Records provided.
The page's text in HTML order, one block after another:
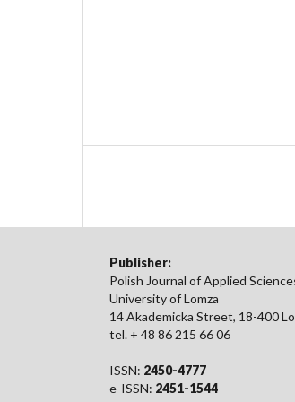
Publisher:
Polish Journal of Applied
University of Lomza
14 Akademicka Street, 18-400
tel. + 48 86 215 66 06
ISSN: 2450-4777
e-ISSN: 2451-1544
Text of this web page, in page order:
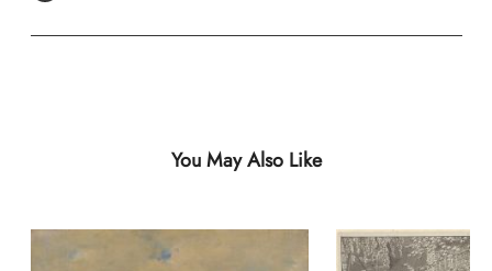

Your assignment. Retype all of the data above word for word, excluding the pictures.

Answer box.
The page's text in HTML order, one block after another:
Publisher:
Polish Journal of Applied
University of Lomza
14 Akademicka Street, 18-400
tel. + 48 86 215 66 06
ISSN: 2450-4777
e-ISSN: 2451-1544
Text of this web page, in page order:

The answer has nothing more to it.